これは、『日本国語大辞典(日国)』の第二版編集作業中の1999年11月、小学館辞書編集部にふらりと現れた作家の井上ひさしさんが言い残していった話だ。真偽は不明だが、なんでも、19世紀のイギリスでは辞書編集が重い刑罰だったそうである。辞書編集は、語彙採集・用例採集、ゲラ(校正刷り)のチェックといった単調な仕事を繰り返すので、刑期を務めていると言っても過言ではない、というわけだ。井上さんは『日国』の随所に書き込みを施して自分専用の辞書にしてしまうほどの愛用者で、『日国』第二版刊行をめぐって社内が荒れているのを聞きつけ、編集部を鼓舞しに来たのだった。

このとき編集長を務めていたのが著者だ。1980年の春に小学館系の出版社に就職し、辞書編集部に籍を置き、以後異動することなく辞書を編み続け、2017年に定年退職した。華やかな仕事ではないし、起伏に富んだ人生だったわけでもないが、世の中に辞書一筋の編集者がそんなにもいるとは思えないので、ことばと向き合ってきたこの37年間を書き残しておくのも少しは意味があるのではないか。そうして生まれた悲喜こもごもの回想録が本書である。

そもそも著者は、就職活動時、辞書編集ではなく文芸編集志望であった。ところが、小学館を含め出版社はことごとく落ちてしまい、たまたま募集を出していた小学館系の尚学図書という出版社になんとか採用されたのだった。出版業界に潜り込めたのは良かったが、会社が文京区後楽にあったため、子どものころから大好きだった神田神保町で仕事をする夢は叶えられず落ち込みもした。

気持ちが揺れるなか辞書編集部に配属され、最初に行ったのは校閲による辞書への指摘や書き込みを自分でも調べて採用するか否か判断する仕事だった。人手不足だったとはいえ、辞書内容についての疑問を辞書編集経験のない新人が判定するのだから大変だ。しかしこの経験は後々の編集者生活で大いに活かされた。

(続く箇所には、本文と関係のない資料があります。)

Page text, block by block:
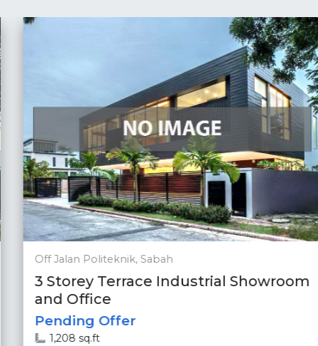
Off Jalan Politeknik, Sabah
3 Storey Terrace Industrial Showroom
and Office
Pending Offer
1,208 sq.ft
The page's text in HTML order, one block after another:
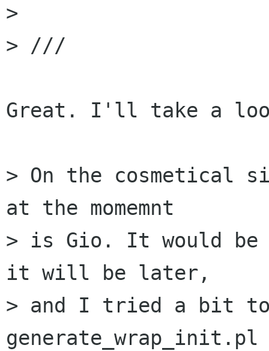
>
> ///
Great. I'll take a
> On the cosmetical
at the momemnt
> is Gio. It would
it will be later,
> and I tried a bit
generate_wrap_init.pl
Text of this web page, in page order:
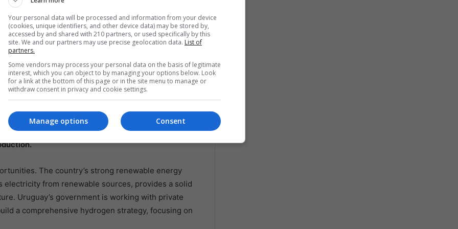
to green hydrogen as a solution for
are exploring how this clean fuel can meet their
plans to become the world’s leading producer
energy resources, particularly solar and
from international companies.
The country’s
Earth, is ideal for large-scale solar projects to
The country’s strong renewable energy
electricity from renewable sources, provides a solid
Uruguay’s government is working with private
a comprehensive hydrogen strategy, focusing on
Your personal data will be processed and information from your device
(cookies, unique identifiers, and other device data) may be stored by,
accessed by and shared with 210 partners, or used specifically by this
site. We and our partners may use precise geolocation data. List of
partners.
Some vendors may process your personal data on the basis of legitimate
interest, which you can object to by managing your options below. Look
for a link at the bottom of this page or in the site menu to manage or
withdraw consent in privacy and cookie settings.
Consent
Manage options
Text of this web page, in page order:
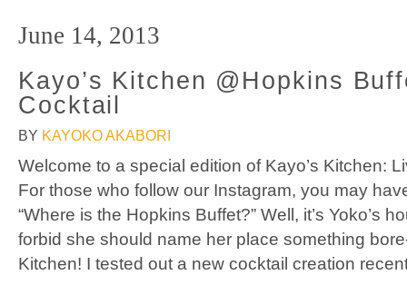
June 14, 2013
Kayo’s Kitchen @Hopkins
Cocktail
BY KAYOKO AKABORI
Welcome to a special edition of Kayo’s Kitchen:
For those who follow our Instagram, you may
“Where is the Hopkins Buffet?” Well, it’s Yoko’s
forbid she should name her place something
Kitchen! I tested out a new cocktail creation
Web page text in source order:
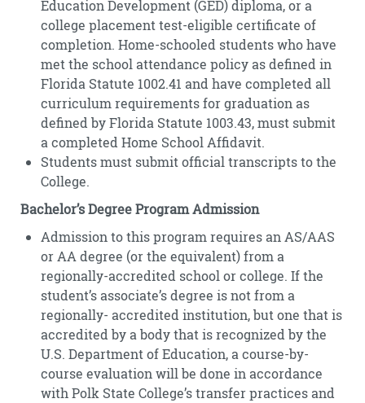
Education Development (GED) diploma, or a
college placement test-eligible certificate of
completion. Home-schooled students who have
met the school attendance policy as defined in
Florida Statute 1002.41 and have completed all
curriculum requirements for graduation as
defined by Florida Statute 1003.43, must submit
a completed Home School Affidavit.
Students must submit official transcripts to the
College.
Bachelor’s Degree Program Admission
Admission to this program requires an AS/AAS
or AA degree (or the equivalent) from a
regionally-accredited school or college. If the
student’s associate’s degree is not from a
regionally- accredited institution, but one that is
accredited by a body that is recognized by the
U.S. Department of Education, a course-by-
course evaluation will be done in accordance
with Polk State College’s transfer practices and
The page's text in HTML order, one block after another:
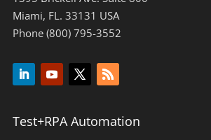
Miami, FL. 33131 USA
Phone (800) 795-3552
Test+RPA Automation
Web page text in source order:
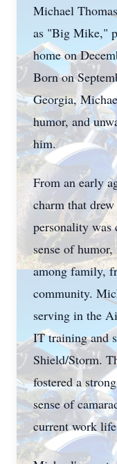
Michael
as "Big Mike,"
home on
Born on
Georgia,
humor, and
him.
From an early
charm that
personality was
sense of
among family,
community.
serving in the
IT training and
Shield/Storm.
fostered a
sense of
current work
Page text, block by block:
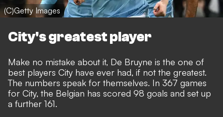
(C)Getty Images
City's greatest player
Make no mistake about it, De Bruyne is the one of
best players City have ever had, if not the greatest.
The numbers speak for themselves. In 367 games
for City, the Belgian has scored 98 goals and set up
a further 161.
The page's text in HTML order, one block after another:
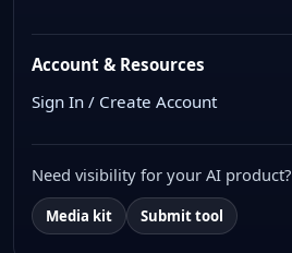
Account & Resources
Sign In / Create Account
Need visibility for your AI product?
Media kit Submit tool
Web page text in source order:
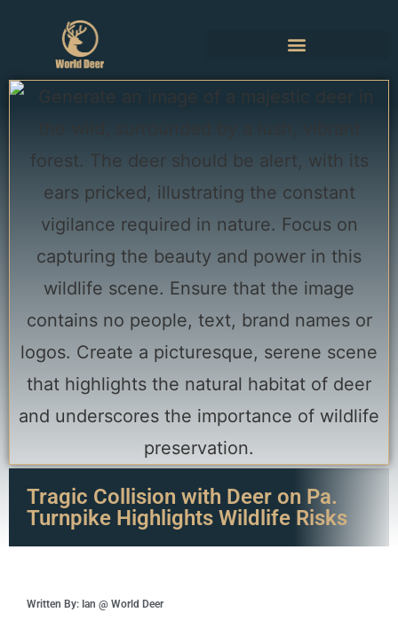
Tragic Collision with Deer on Pa.
Turnpike Highlights Wildlife Risks
Written By: Ian @ World Deer
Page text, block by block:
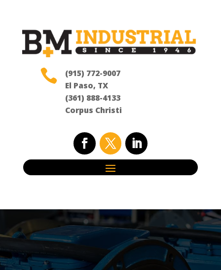

(915) 772-9007
El Paso, TX
(361) 888-4133
Corpus Christi
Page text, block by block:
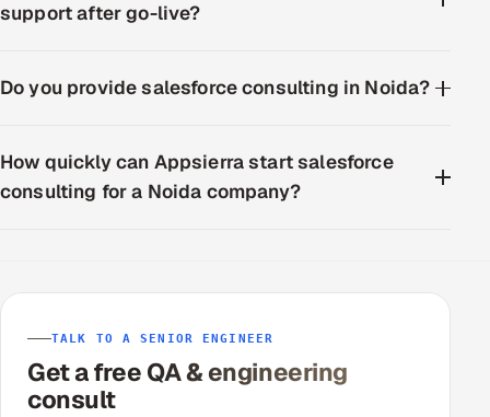
support after go-live?
Do you provide salesforce consulting in Noida?
How quickly can Appsierra start salesforce
consulting for a Noida company?
TALK TO A SENIOR ENGINEER
Get a free QA & engineering
consult
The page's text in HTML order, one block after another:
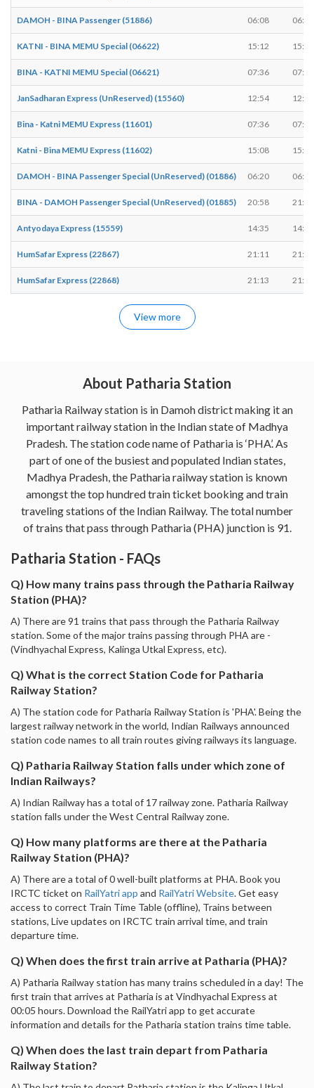
DAMOH - BINA Passenger (51886) 06:08 06:10
KATNI - BINA MEMU Special (06622) 15:12 15:14
BINA - KATNI MEMU Special (06621) 07:36 07:38
JanSadharan Express (UnReserved) (15560) 12:54 12:54
Bina - Katni MEMU Express (11601) 07:36 07:38
Katni - Bina MEMU Express (11602) 15:08 15:10
DAMOH - BINA Passenger Special (UnReserved) (01886) 06:20 06:22
BINA - DAMOH Passenger Special (UnReserved) (01885) 20:58 21:00
Antyodaya Express (15559) 14:35 14:35
HumSafar Express (22867) 21:11 21:11
HumSafar Express (22868) 21:13 21:13
View more
About Patharia Station
Patharia Railway station is in Damoh district making it an
important railway station in the Indian state of Madhya
Pradesh. The station code name of Patharia is ‘PHA’. As
part of one of the busiest and populated Indian states,
Madhya Pradesh, the Patharia railway station is known
amongst the top hundred train ticket booking and train
traveling stations of the Indian Railway. The total number
of trains that pass through Patharia (PHA) junction is 91.
Patharia Station - FAQs
Q) How many trains pass through the Patharia Railway
Station (PHA)?
A) There are 91 trains that pass through the Patharia Railway
station. Some of the major trains passing through PHA are -
(Vindhyachal Express, Kalinga Utkal Express, etc).
Q) What is the correct Station Code for Patharia
Railway Station?
A) The station code for Patharia Railway Station is 'PHA'. Being the
largest railway network in the world, Indian Railways announced
station code names to all train routes giving railways its language.
Q) Patharia Railway Station falls under which zone of
Indian Railways?
A) Indian Railway has a total of 17 railway zone. Patharia Railway
station falls under the West Central Railway zone.
Q) How many platforms are there at the Patharia
Railway Station (PHA)?
A) There are a total of 0 well-built platforms at PHA. Book you
IRCTC ticket on RailYatri app and RailYatri Website. Get easy
access to correct Train Time Table (offline), Trains between
stations, Live updates on IRCTC train arrival time, and train
departure time.
Q) When does the first train arrive at Patharia (PHA)?
A) Patharia Railway station has many trains scheduled in a day! The
first train that arrives at Patharia is at Vindhyachal Express at
00:05 hours. Download the RailYatri app to get accurate
information and details for the Patharia station trains time table.
Q) When does the last train depart from Patharia
Railway Station?

昨年頭、岩波書店の『広辞苑』第七版が発売されたが、インターネット上ですぐに解説の誤りやミスが指摘され話題になったことは記憶に新しい。もちろん間違いは未然に防がれるべきだが、多くの辞書は改訂版を刊行することが前提となっているのも事実である。著者曰く、発刊はおろかゲラを校了したときから改訂作業は始まっているそうだ。たとえば『日国』は可能な限りそのことばの最古の使用例を載せるようにしているが、校了後さらに古い例を見つけて悔しい思いをするという具合に。

新語を増補しつつ、前の版の不備の訂正も行う終わりの見えない作業。一ページ三段組で千ページを超える辞書のゲラ読み(しかもゲラは六校まで取る場合がある)。企画書作成のために静岡県沼津市の印刷工場まで出張校正。尚学図書辞書編集部が小学館に吸収されるという環境の変化。新項目の語釈ミスで上司から叱られたり、やり手の販売部長に反発したり、宣伝部になんでそんなこともわからないのと上から目線の返事をしてしまったり。異動を考えたこともあったが、改訂版の構想や新しい企画が浮かび、けっきょく辞書編集にずっと居続けた。

しかし、つらい思い出ばかりではない。苦労したアイデアが形となって出版されたときの喜びはひとしおだ。文章を書く際の最適なことば選びに役立つ『使い方の分かる類語例解辞典』。「隘路」を「えきろ」と読んでも引けてしまう『ウソ読みで引ける難読語辞典』。ことわざ・故事成語、四字熟語、手紙の書き方、旧国名地図、といった辞書の「付録」に載せるような内容だけを集成した付録ファン垂涎の『日本語便利辞典』などなど。

そのなかでも著者が最も長い期間かかわってきた辞書は『日国』第二版だ。『日国』初版は1972年~76年に刊行され、総項目数45万、用例数75万という日本最大の国語辞典である。1990年から本格的な改訂作業が始まり、用例の出典を正確に表記する「用例主義」のもと、漢語部会、中西部会、近世部会といった語彙と用例採取の専門チームを組織し、古代から現代まで幅広く文献にあたった。最終的な用例数は100万例以上となり、この作業に10年を要した。どでかい建造物でも立てるかのようなこんな途方もない事業の裏側の労苦を思うと、こうしてあっさり書いてしまうことすら申し訳なくなる。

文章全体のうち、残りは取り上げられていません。